Performance
Profile first: run the loop on a misleading service
Reading about profile-first is not the same as catching intuition lying to you. Build a service whose obvious-looking bottleneck is a decoy, then run the full measurement loop until the profile — not your gut — names the real cost, and prove every step with numbers.
Turn the unit’s mental model into a reproducible engineering loop: quantify the complaint, reproduce under realistic load, read the flame graph, predict the win with Amdahl, fix the real hotspot, and verify with statistically valid before/after metrics — confirming intuition was wrong before you trust the measurement.
Take an HTTP service with a deliberately misleading slow endpoint (your own or the starter described below) and run the complete profile-first loop — quantify, reproduce, profile, predict, fix, verify — driving p99 to target while proving with a profile that the obvious suspect was NOT the bottleneck.
- A before/after table: p50, p95, p99 endpoint latency across ≥5 runs each, with a 95% CI — measured under identical load, not estimated, and showing p99 met the stated target.
- A short write-up stating the pre-profile intuition, the profile that contradicted it, the real hotspot with its CPU (or off-CPU) share, and the Amdahl-predicted vs actual total speedup.
- The profile diff clearly shows the real hotspot frame shrinking after the fix (re-profiled, not assumed), and the decoy suspect confirmed as a small share throughout.
- Evidence of the observer-effect check: the headline metric with profiler off vs on, within ~5%.
- Add a one-page triage runbook: how to quantify a 'slow' complaint, pick the measurement scope (micro/macro/prod), read flame-graph shapes, and verify a win statistically — the loop a new on-call should follow.
- Wire a profile-diff CI gate: deploy the PR branch to a canary, run a 5-minute load test, capture CPU + off-CPU profiles, diff against a weekly-refreshed main baseline, and fail the build if any function's CPU share grows ≥10% absolute or ≥30% relative.

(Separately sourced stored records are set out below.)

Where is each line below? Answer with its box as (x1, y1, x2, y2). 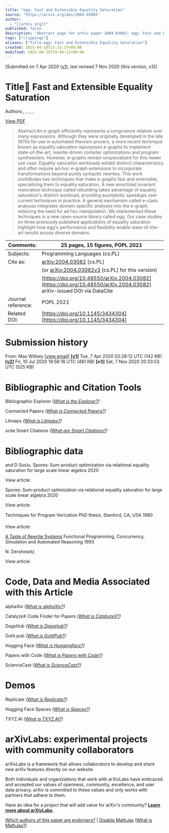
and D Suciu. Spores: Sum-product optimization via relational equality (5, 462, 149, 468)
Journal (8, 295, 26, 303)
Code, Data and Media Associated (5, 576, 150, 587)
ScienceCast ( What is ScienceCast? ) (5, 662, 81, 668)
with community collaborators (5, 744, 134, 756)
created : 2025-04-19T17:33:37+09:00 (5, 45, 82, 50)
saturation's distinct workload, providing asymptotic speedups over (17, 192, 157, 198)
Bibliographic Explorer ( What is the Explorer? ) (5, 398, 100, 404)
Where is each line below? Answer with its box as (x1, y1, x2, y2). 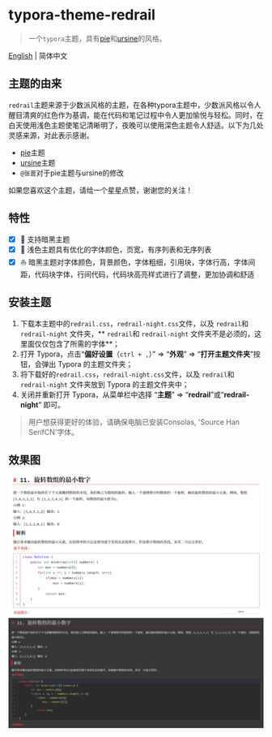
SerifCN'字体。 (28, 427, 79, 437)
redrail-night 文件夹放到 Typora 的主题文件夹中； (19, 379, 189, 389)
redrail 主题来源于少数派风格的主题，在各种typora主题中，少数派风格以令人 (8, 100, 261, 110)
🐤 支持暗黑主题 (19, 234, 70, 244)
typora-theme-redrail (8, 6, 156, 24)
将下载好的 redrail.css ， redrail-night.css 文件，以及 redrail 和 (19, 369, 235, 379)
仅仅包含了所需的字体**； (34, 338, 120, 348)
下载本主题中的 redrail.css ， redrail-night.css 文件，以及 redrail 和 (19, 318, 249, 328)
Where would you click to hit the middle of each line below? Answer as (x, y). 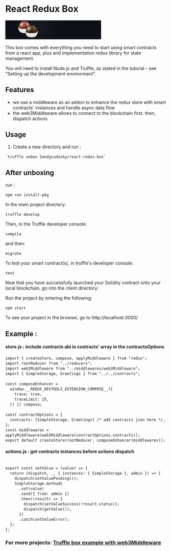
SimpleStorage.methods (39, 483)
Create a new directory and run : (47, 147)
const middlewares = (27, 430)
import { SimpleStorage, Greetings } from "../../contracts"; (73, 374)
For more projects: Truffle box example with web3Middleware (83, 542)
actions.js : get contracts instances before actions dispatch (70, 452)
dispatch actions (30, 118)
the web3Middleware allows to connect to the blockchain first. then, (84, 113)

- Add hardware-counter analysis (perf stat -e cycles,instructions,cache-misses) on the real hotspot; report its IPC and decide from the number whether the next fix should target data layout or the algorithm.
- Add a cold-start profile (first 30–60 s after launch) alongside the steady-state one and show that the hotspots differ — then name a cold-start-specific fix (eager warmup, connection pre-warming, or AOT) the steady-state profile would never have suggested.

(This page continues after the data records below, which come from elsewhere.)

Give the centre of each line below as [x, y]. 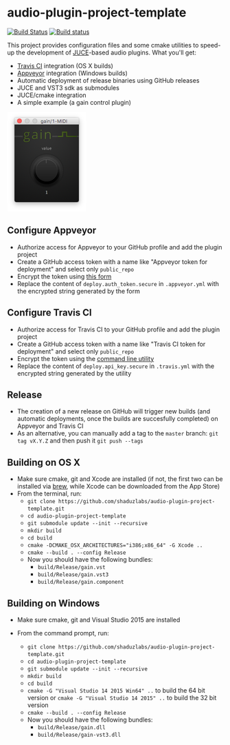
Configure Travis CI [49, 313]
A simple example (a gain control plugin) [74, 102]
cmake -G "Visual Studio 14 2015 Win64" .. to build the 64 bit [116, 690]
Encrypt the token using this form [64, 276]
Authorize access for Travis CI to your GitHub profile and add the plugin [118, 329]
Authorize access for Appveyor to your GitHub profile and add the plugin [119, 247]
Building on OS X [44, 462]
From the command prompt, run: [63, 633]

This is the loop you will run in every real performance investigation: quantify the complaint into a target, reproduce under realistic load, verify the profiler is not lying (observer effect), read the flame graph by shape before names, let the measurement contradict your intuition, predict the ceiling with Amdahl, fix the one real hotspot, and confirm with median/p95/p99 across multiple runs. Building it once on a service whose obvious bottleneck is a decoy is what makes “profile first, then change code” muscle memory instead of a slogan.